ASSIGNMENT:
Once you reach the line with "Home National" below, copy each line exactly, stopping after the line with "Price’s colleague who pines for him", and skip any pictures.
□ □ □ □ □
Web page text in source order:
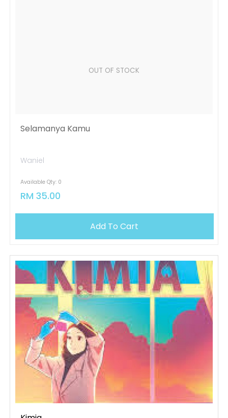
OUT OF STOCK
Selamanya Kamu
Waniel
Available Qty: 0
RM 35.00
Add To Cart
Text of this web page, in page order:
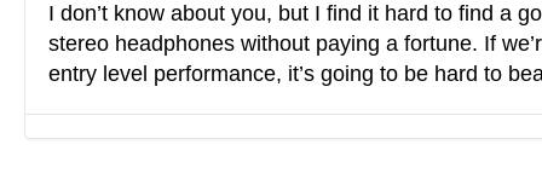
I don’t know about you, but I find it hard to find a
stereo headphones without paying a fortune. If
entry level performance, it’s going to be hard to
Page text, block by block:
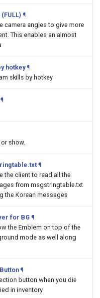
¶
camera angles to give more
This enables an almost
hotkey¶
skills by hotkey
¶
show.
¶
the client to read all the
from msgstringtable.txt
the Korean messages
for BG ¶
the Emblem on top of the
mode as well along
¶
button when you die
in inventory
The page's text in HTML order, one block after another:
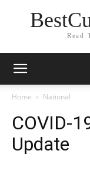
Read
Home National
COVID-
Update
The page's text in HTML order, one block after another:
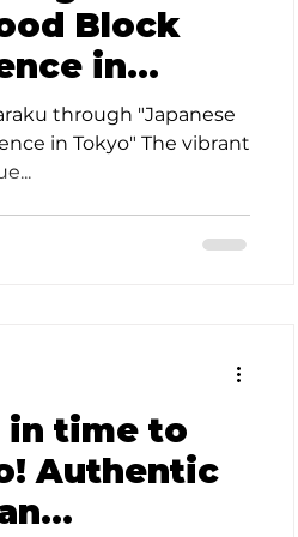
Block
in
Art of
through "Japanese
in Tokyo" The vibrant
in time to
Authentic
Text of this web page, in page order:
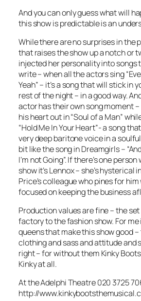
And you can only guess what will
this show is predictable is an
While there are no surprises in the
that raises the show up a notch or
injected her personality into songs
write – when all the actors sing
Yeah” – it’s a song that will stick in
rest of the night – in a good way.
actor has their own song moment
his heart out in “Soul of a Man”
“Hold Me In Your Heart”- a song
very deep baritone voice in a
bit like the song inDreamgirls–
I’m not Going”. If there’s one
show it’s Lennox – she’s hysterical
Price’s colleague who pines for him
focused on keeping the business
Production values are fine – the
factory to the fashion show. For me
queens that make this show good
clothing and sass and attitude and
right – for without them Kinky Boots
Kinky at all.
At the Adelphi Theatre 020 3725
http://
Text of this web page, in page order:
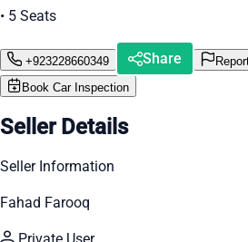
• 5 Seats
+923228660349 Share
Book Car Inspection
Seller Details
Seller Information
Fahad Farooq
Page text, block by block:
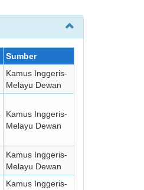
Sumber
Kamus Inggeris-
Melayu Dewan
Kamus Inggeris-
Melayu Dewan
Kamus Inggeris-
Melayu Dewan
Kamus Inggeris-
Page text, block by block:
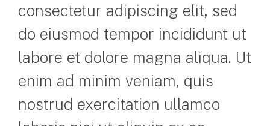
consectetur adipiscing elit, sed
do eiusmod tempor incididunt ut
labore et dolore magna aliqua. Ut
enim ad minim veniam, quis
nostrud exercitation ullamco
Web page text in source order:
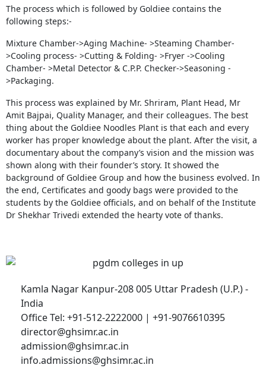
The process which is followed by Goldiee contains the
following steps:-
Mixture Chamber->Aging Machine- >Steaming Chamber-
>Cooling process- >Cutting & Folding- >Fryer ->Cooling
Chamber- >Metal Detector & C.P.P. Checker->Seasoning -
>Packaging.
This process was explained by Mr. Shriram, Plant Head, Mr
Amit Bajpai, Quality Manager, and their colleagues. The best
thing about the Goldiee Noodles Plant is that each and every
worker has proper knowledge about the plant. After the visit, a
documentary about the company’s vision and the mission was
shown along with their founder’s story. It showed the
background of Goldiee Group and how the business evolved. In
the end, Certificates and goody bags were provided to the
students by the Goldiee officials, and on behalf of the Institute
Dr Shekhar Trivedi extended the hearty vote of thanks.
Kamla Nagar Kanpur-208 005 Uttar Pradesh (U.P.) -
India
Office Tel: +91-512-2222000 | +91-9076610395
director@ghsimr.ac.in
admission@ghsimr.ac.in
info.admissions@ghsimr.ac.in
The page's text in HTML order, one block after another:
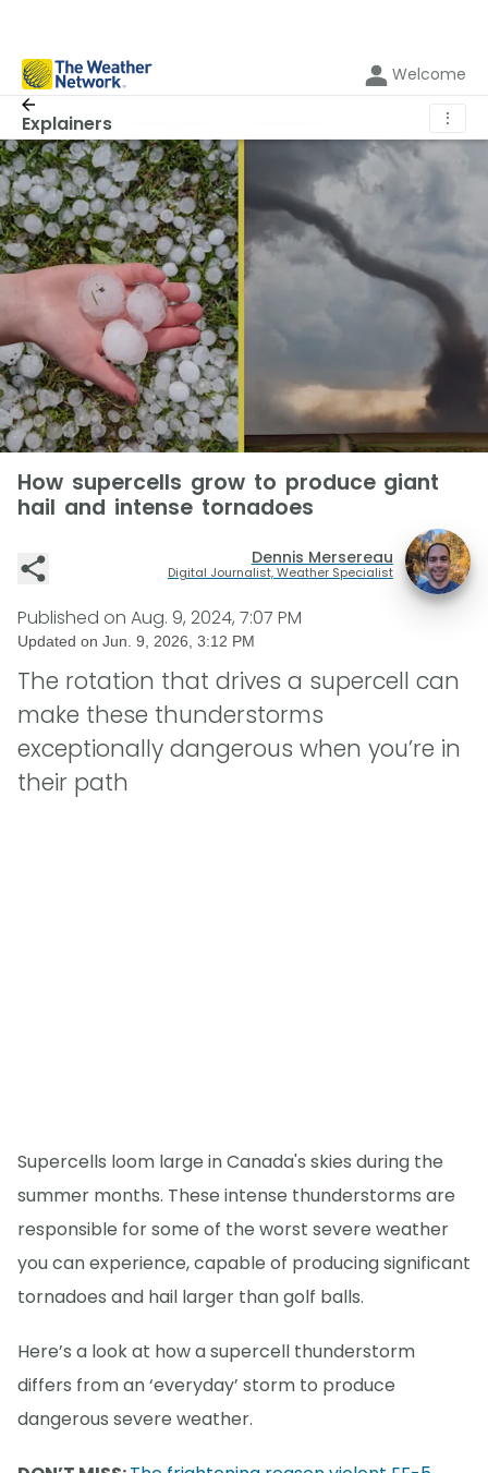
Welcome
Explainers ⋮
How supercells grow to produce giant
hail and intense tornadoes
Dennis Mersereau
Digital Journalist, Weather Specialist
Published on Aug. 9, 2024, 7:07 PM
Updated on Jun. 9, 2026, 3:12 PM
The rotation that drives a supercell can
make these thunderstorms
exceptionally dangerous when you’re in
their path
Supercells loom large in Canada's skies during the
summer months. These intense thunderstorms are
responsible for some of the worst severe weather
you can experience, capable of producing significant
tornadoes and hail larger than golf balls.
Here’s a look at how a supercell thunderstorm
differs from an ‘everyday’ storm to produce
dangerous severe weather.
□ □ □ □ □
TASK SOLUTION:
Home National
COVID-
Update
The page's text in HTML order, one block after another:
Block
in
Art of
through "Japanese
in Tokyo" The vibrant
in time to
Authentic
Text of this web page, in page order:
And you can only guess what will
this show is predictable is an
While there are no surprises in the
that raises the show up a notch or
injected her personality into songs
write – when all the actors sing
Yeah” – it’s a song that will stick in
rest of the night – in a good way.
actor has their own song moment
his heart out in “Soul of a Man”
“Hold Me In Your Heart”- a song
very deep baritone voice in a
bit like the song inDreamgirls–
I’m not Going”. If there’s one
show it’s Lennox – she’s hysterical
Price’s colleague who pines for him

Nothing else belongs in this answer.